Good day.
Some time ago, the project of our company for monitoring servers and sites moved from the “made for itself” category to the plane of attracting mass users. This was partly due to the project receiving seed investments from the IIDF and, of course, the desire to share our technology with the world, which we also use to monitor our servers. But, this is not an advertising post, but a practical one, therefore about the project later.
So, as the load on the database grows, and our service is a SaaS platform for collecting metrics from servers, the number of write requests to our database (now more than 1000 servers send about 20 of their metrics to the database every 4 minutes) began to overload DB and unstable service. This was often due to exceeding the established maximum number of connections to MySQL and a large server load. Unfortunately, all attempts at optimizing MySQL, increasing server resources and setting parameters max_connections, query cache, etc. did not lead to success.
')
Since we do not have a separate person responsible for databases, and programmers and system administrators cannot spend a lot of time every day maintaining MySQL stability and reacting to every crash, we decided to switch to MariaDB Galera cluster with master-master replication and load balancing HaProxy. We had no experience of implementing the database cluster in the production environment before, and therefore had to step on all the rakes ourselves.
Fortunately, on Habré there were many useful articles on the topic of configuring
Percona XtraDB ,
HaProxy and Zabbix for Percona , as well as a series of articles
"Perfect Cluster" , which helped us a lot in the initial installation.

Unfortunately, either the lack of experience with clusters, or lack of time (testing was carried out mostly at night, when the number of users in the system is minimal) led to the fact that writing data to the cluster could be done only through the main Master node, and writing in the mode roundrobin or leastconn caused the entire system to crash. We spent a lot of time eliminating this problem and were already ready to abandon the use of the cluster, since decided that the problem lies in the lack of cluster configuration skills.
However, further search for a solution to this problem led to the discovery of the Galera Percona and MariaDB cluster monitoring software from SeveralNines -
ClusterControl . And, although the complex itself has quite expensive paid service packages (from $ 1000 per year for each server), SeveralNines has both a free version and a 14-day period for testing the full version.
I will say right away that we also had to spend several hours installing this solution before we learned about the availability of
convenient configuration generators on the ClusterControl website, which allow you to fully automate the installation of both the cluster parts (nodes) and the monitoring system itself, and even HaProxy .
Below we present one of the configuration options that we used to prepare the MariaDB cluster.

After generating the configuration file, all you need is to download it to the server, from where the cluster will be managed, unpack the archive and run the deploy.sh file (installation instructions will be shown after generating the installation script).
When installing a cluster, it is important to consider the following:
- All servers in the cluster, including the monitoring server, must run on the same type of operating system.
- Installing the cluster on CentOS 6 and 7 did not lead to a positive result and constantly required revision, which took several hours (possibly due to shortcomings in the ClusterControl installation script). Installation on Debian 6 went smoothly the first time, so we recommend using Debian
- You can also always open a ticket in technical support of Severalnines, which will help with the installation free of charge.
- A cluster must have at least 3 nodes (servers) + a ClusterControl monitoring server to exclude split-brain situations.

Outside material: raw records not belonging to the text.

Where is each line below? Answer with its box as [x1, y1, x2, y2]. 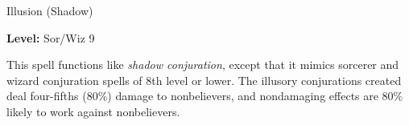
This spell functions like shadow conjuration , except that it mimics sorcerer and [6, 56, 399, 73]
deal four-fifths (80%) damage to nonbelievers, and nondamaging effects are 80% [6, 87, 403, 104]
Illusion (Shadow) [6, 2, 93, 18]
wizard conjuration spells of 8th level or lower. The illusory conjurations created [6, 71, 402, 88]
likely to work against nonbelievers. [6, 103, 180, 119]
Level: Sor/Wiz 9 [6, 29, 95, 46]
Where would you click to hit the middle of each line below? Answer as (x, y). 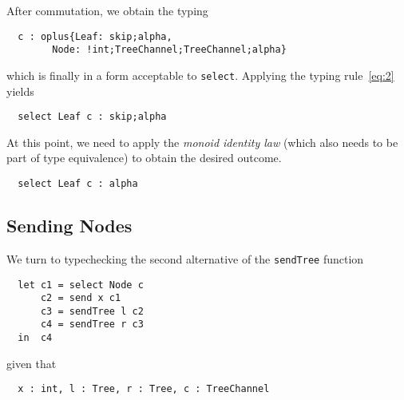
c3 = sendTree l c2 (92, 311)
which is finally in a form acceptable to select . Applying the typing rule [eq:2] (200, 75)
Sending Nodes (69, 226)
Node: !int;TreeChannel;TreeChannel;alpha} (169, 50)
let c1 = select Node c (81, 285)
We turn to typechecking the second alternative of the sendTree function (185, 258)
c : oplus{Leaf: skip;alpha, (95, 36)
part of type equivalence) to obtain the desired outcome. (144, 158)
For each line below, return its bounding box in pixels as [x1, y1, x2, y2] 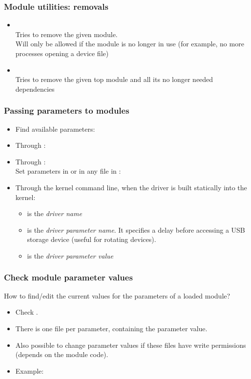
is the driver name [27, 208, 82, 219]
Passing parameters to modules [4, 104, 129, 117]
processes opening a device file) [15, 48, 109, 58]
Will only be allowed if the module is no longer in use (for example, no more [15, 39, 244, 49]
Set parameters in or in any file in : [15, 166, 121, 176]
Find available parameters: [15, 123, 95, 134]
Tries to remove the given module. [15, 29, 118, 39]
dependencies [15, 83, 55, 94]
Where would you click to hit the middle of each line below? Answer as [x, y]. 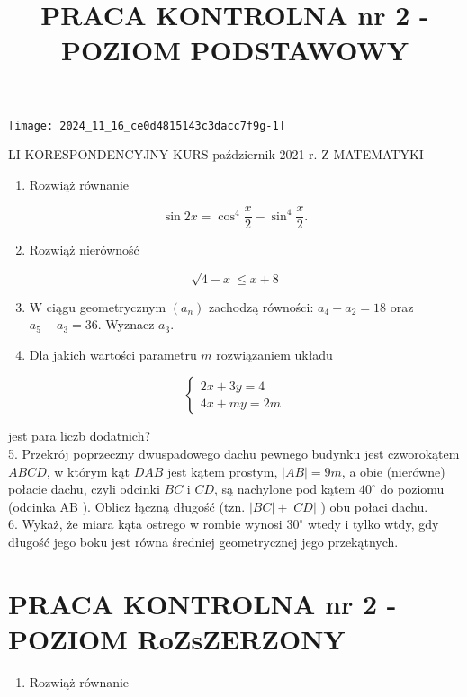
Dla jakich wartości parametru [113, 354]
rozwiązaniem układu [274, 354]
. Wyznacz [126, 324]
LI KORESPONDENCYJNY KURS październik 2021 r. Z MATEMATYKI [216, 154]
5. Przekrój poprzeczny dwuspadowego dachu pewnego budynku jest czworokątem [234, 453]
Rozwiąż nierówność [84, 250]
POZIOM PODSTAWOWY [235, 50]
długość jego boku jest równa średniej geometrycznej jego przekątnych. [203, 541]

After installation, you can go to the ClusterControl control panel, via: your server-ip-address / clustercontrol /
Next, you will need to go to the “Manage >> Load Balancers” item and install HaProxy on one of your node nodes. We recommend doing this through the control panel, not manually - so you will be sure that you have not forgotten to add anything to the cluster configuration files.

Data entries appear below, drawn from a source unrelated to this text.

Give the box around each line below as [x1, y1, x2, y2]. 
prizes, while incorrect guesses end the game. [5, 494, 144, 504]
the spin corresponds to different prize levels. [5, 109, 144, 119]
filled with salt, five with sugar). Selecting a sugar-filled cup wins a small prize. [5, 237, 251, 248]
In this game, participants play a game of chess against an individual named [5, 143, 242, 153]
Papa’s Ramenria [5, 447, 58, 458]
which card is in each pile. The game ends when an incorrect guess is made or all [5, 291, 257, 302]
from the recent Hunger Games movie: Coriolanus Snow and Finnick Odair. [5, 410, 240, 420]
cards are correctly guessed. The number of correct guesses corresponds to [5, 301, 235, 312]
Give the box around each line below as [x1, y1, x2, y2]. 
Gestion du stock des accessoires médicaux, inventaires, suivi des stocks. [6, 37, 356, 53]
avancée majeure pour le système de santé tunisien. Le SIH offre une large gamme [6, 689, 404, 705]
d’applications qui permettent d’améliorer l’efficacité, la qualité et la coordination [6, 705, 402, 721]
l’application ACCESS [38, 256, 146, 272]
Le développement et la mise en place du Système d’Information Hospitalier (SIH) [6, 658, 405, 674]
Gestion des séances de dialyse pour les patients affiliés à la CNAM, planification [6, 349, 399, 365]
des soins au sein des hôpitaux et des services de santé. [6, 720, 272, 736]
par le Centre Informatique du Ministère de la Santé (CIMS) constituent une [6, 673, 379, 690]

I note that thanks to this solution (we have nothing to do with the Severalnines product), we were able to ensure the uninterrupted operation of our service. However, in the near future we will conduct load testing of both the front-end and a database, and we will certainly share the results.

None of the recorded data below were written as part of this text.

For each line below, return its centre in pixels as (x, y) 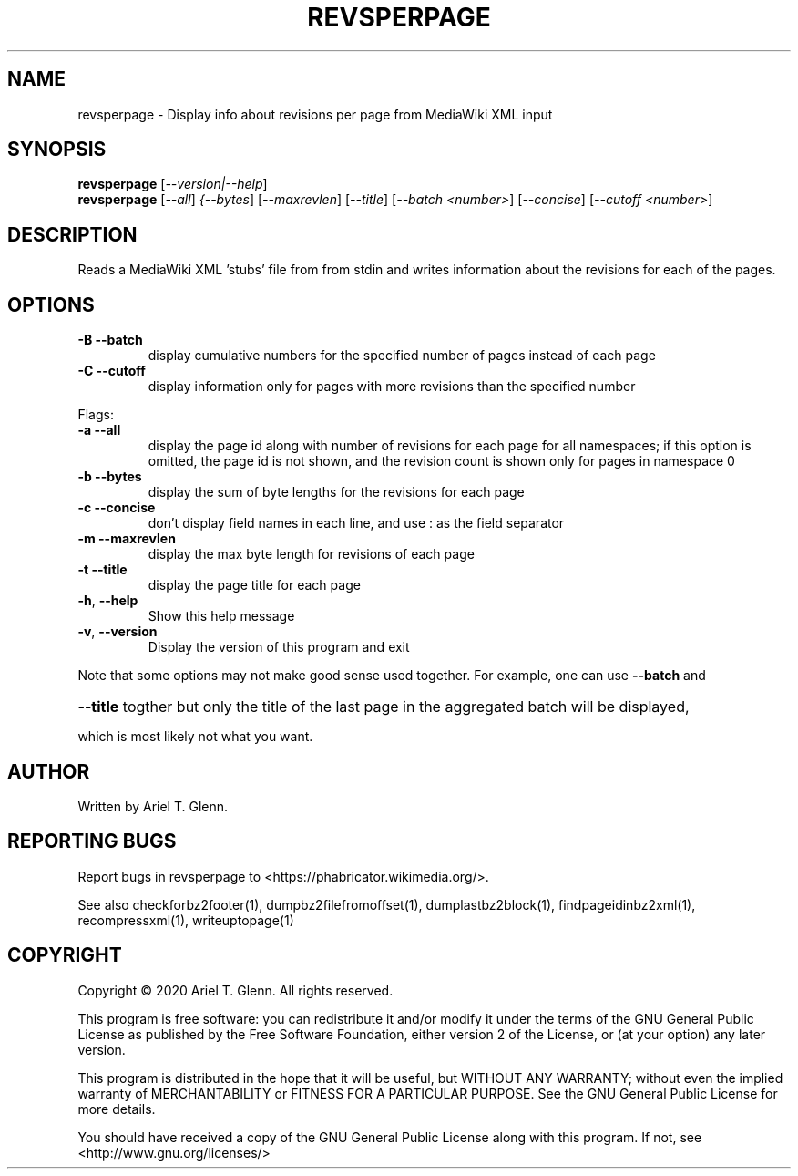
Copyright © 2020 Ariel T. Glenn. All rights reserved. (235, 990)
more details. (117, 1109)
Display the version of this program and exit (279, 647)
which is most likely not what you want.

In conclusion, we hope that this article will be useful to those who first encountered the need to scale the database of their application and help you save some time and effort spent on installing the cluster. In the meantime, our team continues to work in the 6th recruitment of IIDF and in the near future we will also write an article about the experience of migrating our infrastructure to the Microsoft Azure cloud, of which we are now a partner.